Thyreus waroonensis, the Waroona cuckoo bee, is a species of bee in the family Apidae. It was described by Theodore D. A. Cockerell in 1913. The body is 8–12 mm long, and the dorsal side is black with white hair spots. The species occurs across a large part of mainland Australia. It is a kleptoparasite, using bees from the Amegilla genus as hosts.

== Taxonomy ==
The Waroona cuckoo bee was first described by American entomologist Theodore D. A. Cockerell, who named it Crocisa waroonensis in 1913. He named it after the town of Waroona in Western Australia, which is where the holotype was found.
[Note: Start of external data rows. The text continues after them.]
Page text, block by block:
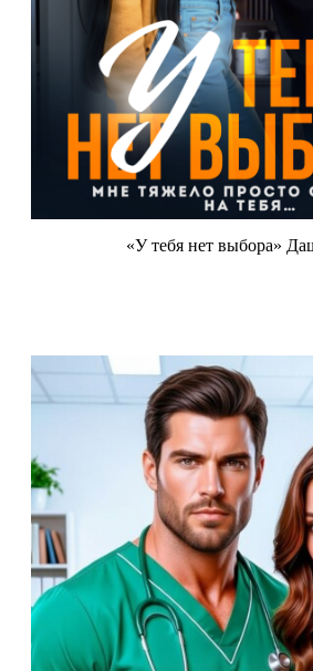
«У тебя нет выбора»
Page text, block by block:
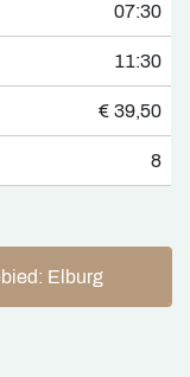
07:30
11:30
€ 39,50
8
Elburg

The species was re-described as Thyreus waroonensis by Dutch entomologist Maurits Lieftinck in 1962.

== Description ==
The body is 8–12 mm long and the forewings are 7.5–10 mm long. The dorsal side is black with white hair spots. The forewings are translucent near the body and smoky black over the distal half. The hindwings are mostly translucent, but gradually darkening over the tips.

The overall appearance is similar to T. caeruleopunctatus, but T. waroonensis has longer and more slender antennae.
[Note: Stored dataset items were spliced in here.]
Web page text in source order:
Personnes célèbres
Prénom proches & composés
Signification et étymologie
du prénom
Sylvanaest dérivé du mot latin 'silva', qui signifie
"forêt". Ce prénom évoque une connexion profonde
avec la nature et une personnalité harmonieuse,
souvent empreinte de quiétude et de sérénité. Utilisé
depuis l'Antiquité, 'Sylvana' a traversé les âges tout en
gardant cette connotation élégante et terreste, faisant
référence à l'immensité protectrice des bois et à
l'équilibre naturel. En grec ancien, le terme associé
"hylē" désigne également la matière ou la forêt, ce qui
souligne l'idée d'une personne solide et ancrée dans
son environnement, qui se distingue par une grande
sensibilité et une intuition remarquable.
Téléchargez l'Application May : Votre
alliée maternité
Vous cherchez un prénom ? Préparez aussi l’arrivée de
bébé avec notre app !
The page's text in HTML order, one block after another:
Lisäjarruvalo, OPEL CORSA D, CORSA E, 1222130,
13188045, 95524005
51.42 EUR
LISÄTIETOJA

== Distribution and habitat ==
This species occurs across a large part of mainland Australia, and it has also been recorded on Rottnest Island.

== Behaviour and ecology ==
Thyreus waroonensis is kleptoparasitic, with some Amegilla species serving as the hosts. When the host bee is absent, the Waroona cuckoo bee enters the Amegilla nest and bites a small hole in the cap of a freshly sealed cell. She then places an egg near the host egg and repairs the hole in the cell. The T. waroonensis larva has enlarged mandibles which it uses to kill the host egg and eat the cell provisions. It is believed the Amegilla host species include A. chlorocyanea and A. calva.

Thyreus waroonensis has been observed collecting nectar from the flowers of various species, including Eucalyptus and Melaleuca.